Segment Open

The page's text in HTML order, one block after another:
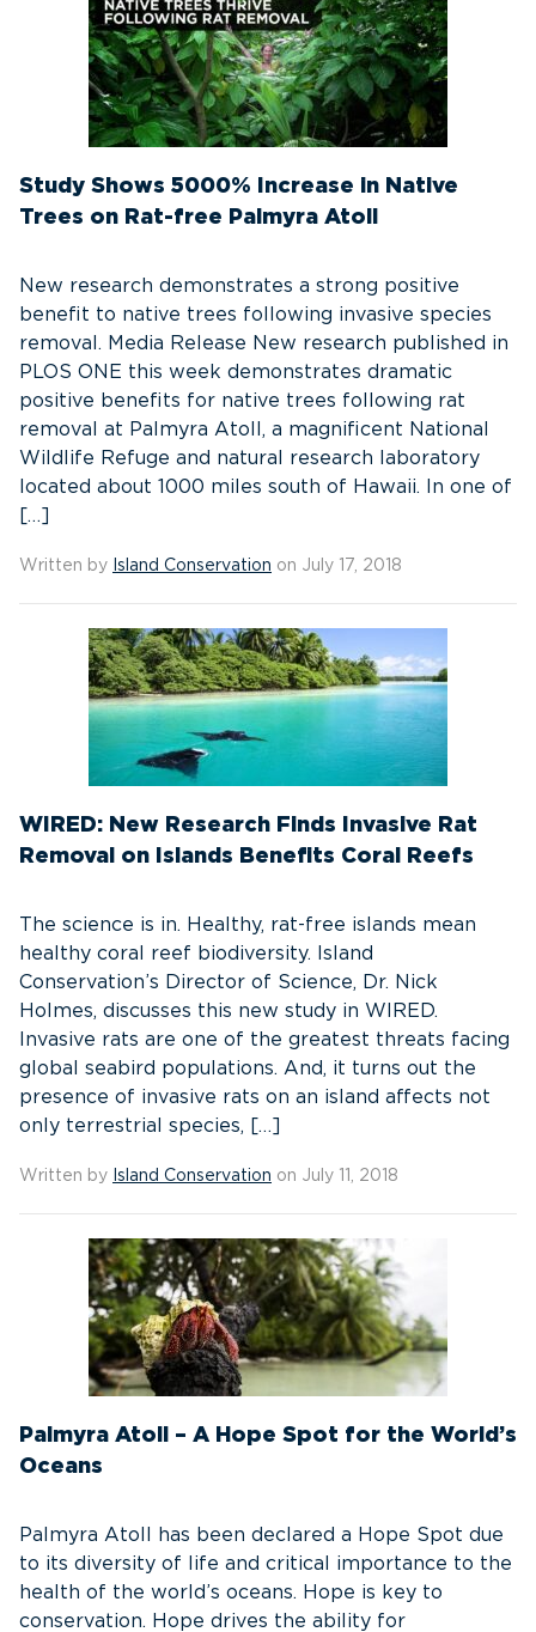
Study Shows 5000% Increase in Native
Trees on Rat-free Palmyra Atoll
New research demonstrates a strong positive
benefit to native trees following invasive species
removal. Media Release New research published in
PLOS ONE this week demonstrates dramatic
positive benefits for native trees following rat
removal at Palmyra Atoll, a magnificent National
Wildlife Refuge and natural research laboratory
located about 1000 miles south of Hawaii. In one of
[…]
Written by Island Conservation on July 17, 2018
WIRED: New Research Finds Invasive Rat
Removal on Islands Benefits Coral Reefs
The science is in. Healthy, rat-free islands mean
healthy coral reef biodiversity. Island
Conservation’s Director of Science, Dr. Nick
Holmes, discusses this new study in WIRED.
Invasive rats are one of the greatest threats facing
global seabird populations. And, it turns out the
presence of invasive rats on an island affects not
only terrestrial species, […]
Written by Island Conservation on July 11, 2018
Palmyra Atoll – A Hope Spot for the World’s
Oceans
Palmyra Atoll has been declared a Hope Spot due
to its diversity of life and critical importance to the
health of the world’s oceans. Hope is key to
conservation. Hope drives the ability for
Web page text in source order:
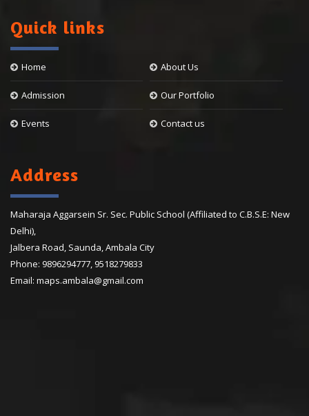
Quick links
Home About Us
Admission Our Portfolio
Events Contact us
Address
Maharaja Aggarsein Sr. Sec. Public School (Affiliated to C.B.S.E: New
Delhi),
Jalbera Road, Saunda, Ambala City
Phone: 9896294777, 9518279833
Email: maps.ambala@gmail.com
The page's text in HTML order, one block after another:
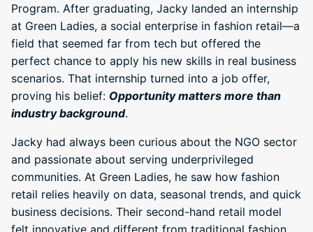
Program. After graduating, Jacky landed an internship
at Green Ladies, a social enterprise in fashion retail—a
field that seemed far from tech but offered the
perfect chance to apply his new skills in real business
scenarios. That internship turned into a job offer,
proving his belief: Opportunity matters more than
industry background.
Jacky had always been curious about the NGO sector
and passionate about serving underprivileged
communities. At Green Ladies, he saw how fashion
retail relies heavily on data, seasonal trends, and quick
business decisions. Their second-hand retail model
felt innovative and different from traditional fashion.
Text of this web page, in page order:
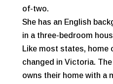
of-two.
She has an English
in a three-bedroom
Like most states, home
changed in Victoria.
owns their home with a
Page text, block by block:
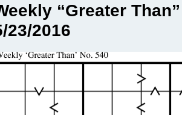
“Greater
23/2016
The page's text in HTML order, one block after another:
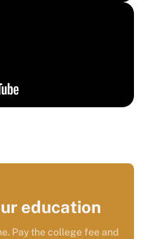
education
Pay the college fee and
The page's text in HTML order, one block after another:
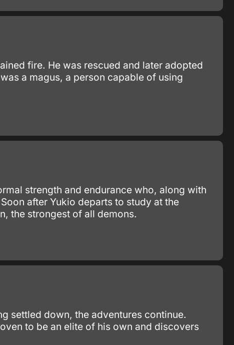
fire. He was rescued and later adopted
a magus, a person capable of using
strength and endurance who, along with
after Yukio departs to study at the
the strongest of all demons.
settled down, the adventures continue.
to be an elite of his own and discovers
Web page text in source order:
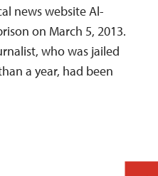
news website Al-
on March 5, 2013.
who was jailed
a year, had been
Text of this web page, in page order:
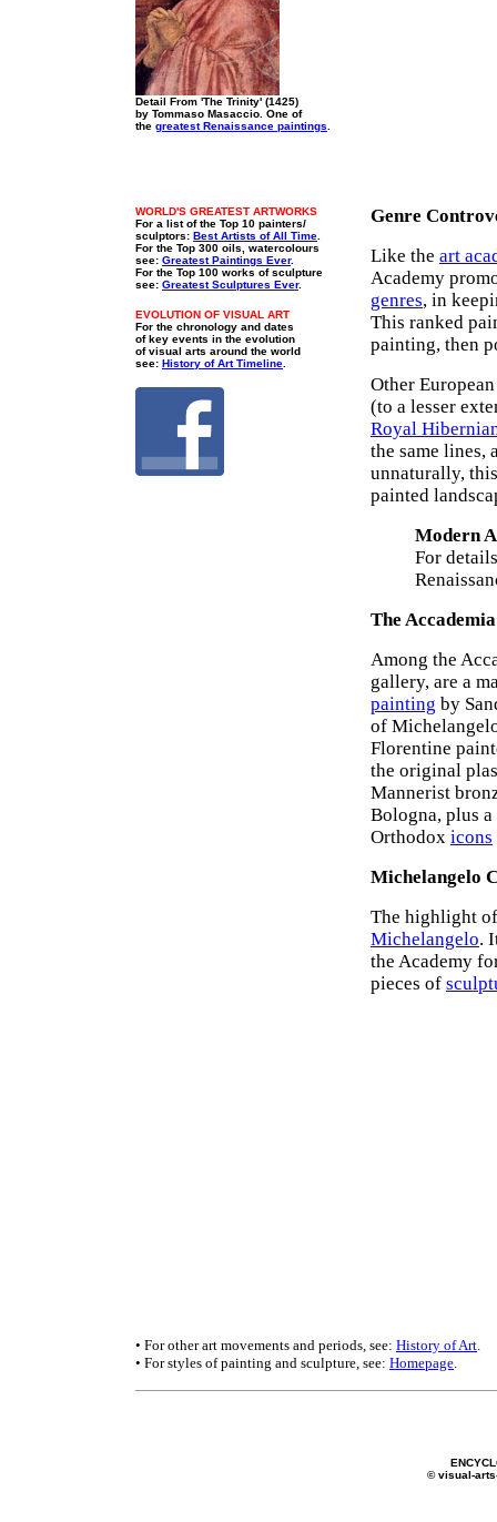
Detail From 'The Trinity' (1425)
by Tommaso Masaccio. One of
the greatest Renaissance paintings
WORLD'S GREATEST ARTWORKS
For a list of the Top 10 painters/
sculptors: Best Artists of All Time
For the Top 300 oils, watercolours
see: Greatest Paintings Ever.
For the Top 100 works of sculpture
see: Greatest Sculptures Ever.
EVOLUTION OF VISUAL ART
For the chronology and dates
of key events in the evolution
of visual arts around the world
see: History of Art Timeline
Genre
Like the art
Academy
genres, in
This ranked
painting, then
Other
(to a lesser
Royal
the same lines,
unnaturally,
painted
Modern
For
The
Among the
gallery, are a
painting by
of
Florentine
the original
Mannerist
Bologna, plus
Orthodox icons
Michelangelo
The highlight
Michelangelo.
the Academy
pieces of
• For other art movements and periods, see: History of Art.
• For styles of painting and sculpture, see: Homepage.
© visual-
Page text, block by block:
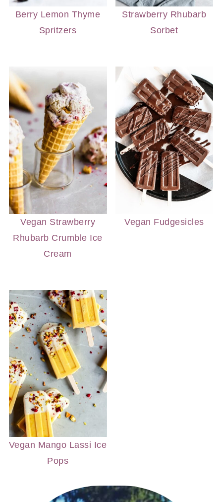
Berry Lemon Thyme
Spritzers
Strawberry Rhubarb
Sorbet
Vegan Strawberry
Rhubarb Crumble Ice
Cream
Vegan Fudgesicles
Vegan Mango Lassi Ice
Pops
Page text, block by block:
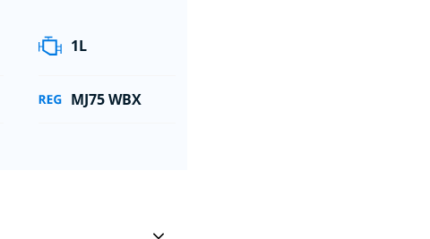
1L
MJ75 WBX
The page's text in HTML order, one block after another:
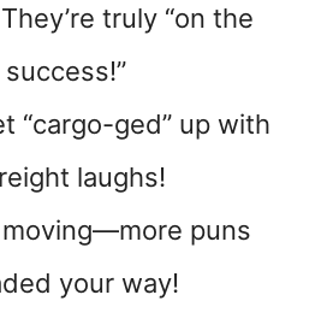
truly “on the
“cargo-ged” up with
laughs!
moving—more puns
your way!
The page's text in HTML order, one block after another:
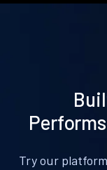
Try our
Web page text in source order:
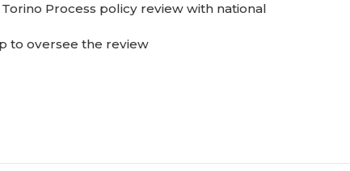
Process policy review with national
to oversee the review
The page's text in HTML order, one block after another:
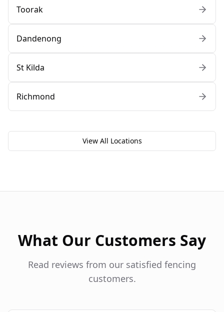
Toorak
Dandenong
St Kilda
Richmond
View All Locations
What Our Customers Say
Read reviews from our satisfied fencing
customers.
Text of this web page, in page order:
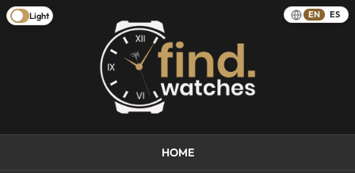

Segment Closed

Reproduce the full listing above verbatim, with no pictures included.

The page's text in HTML order, one block after another:
Study Shows 5000% Increase in Native
Trees on Rat-free Palmyra Atoll
New research demonstrates a strong positive
benefit to native trees following invasive species
removal. Media Release New research published in
PLOS ONE this week demonstrates dramatic
positive benefits for native trees following rat
removal at Palmyra Atoll, a magnificent National
Wildlife Refuge and natural research laboratory
located about 1000 miles south of Hawaii. In one of
[…]
Written by Island Conservation on July 17, 2018
WIRED: New Research Finds Invasive Rat
Removal on Islands Benefits Coral Reefs
The science is in. Healthy, rat-free islands mean
healthy coral reef biodiversity. Island
Conservation’s Director of Science, Dr. Nick
Holmes, discusses this new study in WIRED.
Invasive rats are one of the greatest threats facing
global seabird populations. And, it turns out the
presence of invasive rats on an island affects not
only terrestrial species, […]
Written by Island Conservation on July 11, 2018
Palmyra Atoll – A Hope Spot for the World’s
Oceans
Palmyra Atoll has been declared a Hope Spot due
to its diversity of life and critical importance to the
health of the world’s oceans. Hope is key to
conservation. Hope drives the ability for
Web page text in source order:
Quick links
Home About Us
Admission Our Portfolio
Events Contact us
Address
Maharaja Aggarsein Sr. Sec. Public School (Affiliated to C.B.S.E: New
Delhi),
Jalbera Road, Saunda, Ambala City
Phone: 9896294777, 9518279833
Email: maps.ambala@gmail.com
The page's text in HTML order, one block after another:
Program. After graduating, Jacky landed an internship
at Green Ladies, a social enterprise in fashion retail—a
field that seemed far from tech but offered the
perfect chance to apply his new skills in real business
scenarios. That internship turned into a job offer,
proving his belief: Opportunity matters more than
industry background.
Jacky had always been curious about the NGO sector
and passionate about serving underprivileged
communities. At Green Ladies, he saw how fashion
retail relies heavily on data, seasonal trends, and quick
business decisions. Their second-hand retail model
felt innovative and different from traditional fashion.
Text of this web page, in page order:
of-two.
She has an English
in a three-bedroom
Like most states, home
changed in Victoria.
owns their home with a
Page text, block by block:
“Greater
23/2016
The page's text in HTML order, one block after another:
education
Pay the college fee and
The page's text in HTML order, one block after another:
fire. He was rescued and later adopted
a magus, a person capable of using
strength and endurance who, along with
after Yukio departs to study at the
the strongest of all demons.
settled down, the adventures continue.
to be an elite of his own and discovers
Web page text in source order:
news website Al-
on March 5, 2013.
who was jailed
a year, had been
Text of this web page, in page order:
Detail From 'The Trinity' (1425)
by Tommaso Masaccio. One of
the greatest Renaissance paintings
WORLD'S GREATEST ARTWORKS
For a list of the Top 10 painters/
sculptors: Best Artists of All Time
For the Top 300 oils, watercolours
see: Greatest Paintings Ever.
For the Top 100 works of sculpture
see: Greatest Sculptures Ever.
EVOLUTION OF VISUAL ART
For the chronology and dates
of key events in the evolution
of visual arts around the world
see: History of Art Timeline
Genre
Like the art
Academy
genres, in
This ranked
painting, then
Other
(to a lesser
Royal
the same lines,
unnaturally,
painted
Modern
For
The
Among the
gallery, are a
painting by
of
Florentine
the original
Mannerist
Bologna, plus
Orthodox icons
Michelangelo
The highlight
Michelangelo.
the Academy
pieces of
• For other art movements and periods, see: History of Art.
• For styles of painting and sculpture, see: Homepage.
© visual-
Page text, block by block:
Berry Lemon Thyme
Spritzers
Strawberry Rhubarb
Sorbet
Vegan Strawberry
Rhubarb Crumble Ice
Cream
Vegan Fudgesicles
Vegan Mango Lassi Ice
Pops
Page text, block by block:
1L
MJ75 WBX
The page's text in HTML order, one block after another:
truly “on the
“cargo-ged” up with
laughs!
moving—more puns
your way!
The page's text in HTML order, one block after another:
Try our
Web page text in source order:
Process policy review with national
to oversee the review
The page's text in HTML order, one block after another:
Toorak
Dandenong
St Kilda
Richmond
View All Locations
What Our Customers Say
Read reviews from our satisfied fencing
customers.
Text of this web page, in page order:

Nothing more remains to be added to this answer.